Over the past few years, the biosynthesis pathway of BRs has been elucidated, and key enzymes involved in the pathway have been identified (Shimada et al., 2003; Kim et al., 2005; Ohnishi et al., 2012). Among these, CYP85A1 catalyzes the conversion of intermediate metabolites to castasterone (CS) (Shimada et al., 2001), which is the precursor of brassinolide (BL), the end-product of BRs biosynthesis pathway. However, the rate of conversion of CS to BL is extremely low (Noguchi et al., 2000). CS possesses its own function and performs the same biological activity as BL (Kim et al., 2005). In a previous work, we observed that overexpression of SoCYP85A1 (GenBank Accession: KT900949), a spinach cytochrome P450 enhanced drought tolerance in transgenic tobacco by increasing the CS content. CS was assumed to be a bioactive BR and displayed the same biological function (Duan et al., 2017). However, whether endogenous CS participates in plant response to pathogen infection remains unknown.
To explore the function CS in plants subjected to pathogen invasion, we analyzed tobacco seedlings overexpressing SoCYP85A1 infected with P. nicotianae. It was observed that overexpression of SoCYP85A1 enhanced black shank tolerance of transgenic tobacco seedlings compared to that of wild type seedlings. Furthermore, this enhanced tolerance was demonstrated to be through the upregulation of activities of defense enzymes at the transcriptional level. In addition, CS was identified as a bioactive component in tobacco, which was induced by the P. nicotianae infection. The alteration of CS content resulted in interference of phytohormone homeostasis. This study provides new information for the disease control network and a new strategy for disease resistance breeding.
Materials and Methods
Plant Materials and Growth Conditions
The genotype of tobacco that was genetically engineered was N. tabacum cv. Xanthi-nc. T3 seeds from the transgenic lines overexpressing SoCYP85A1 driven by the CAMV35S promoter were produced and confirmed as described in our previous study (Duan et al., 2017), in which the SoCYP85A1 gene has been stable inheritance and expression. T3 seeds were grown and developed to T4 transgenic soybean plants for further analysis. The wild type (WT) and transgenic lines were grown in growth chambers under a photoperiod of 16 h light/8 h dark and maintained at 30°C and 60% relative humidity for 1 month.

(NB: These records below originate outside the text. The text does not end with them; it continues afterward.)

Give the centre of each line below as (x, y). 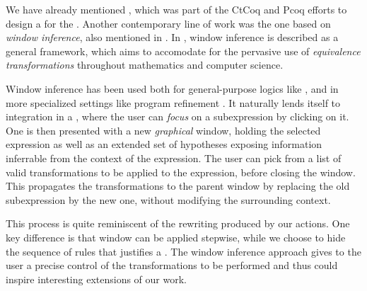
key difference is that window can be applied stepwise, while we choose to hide (176, 237)
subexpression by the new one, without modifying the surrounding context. (168, 199)
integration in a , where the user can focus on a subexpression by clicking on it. (177, 116)
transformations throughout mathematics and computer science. (145, 65)
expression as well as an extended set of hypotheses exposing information (164, 144)
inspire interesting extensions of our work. (96, 279)
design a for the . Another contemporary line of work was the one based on (168, 23)
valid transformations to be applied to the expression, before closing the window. (181, 172)

Genomic PCR and GFP Analysis of Transgenic Plants
Genomic DNA was extracted from tobacco leaves using Plant DNA Kit (Omega Bio-tek, Norcross, GA, United States). The primers (Forward: 5′-ATGGCCGTTTTTATGGTGGTTTTTGCTGT-3′ and Reverse: 5′-CTAATAACTCGAAACTCGAATGC-3′) were used to amplify the open reading frame (ORF) of the SoCYP85A1 gene. For green fluorescent protein (GFP) analysis, fluorescence signal was detected with the NEWTON 7.0 smart imaging system (Vilber Lourmat, France).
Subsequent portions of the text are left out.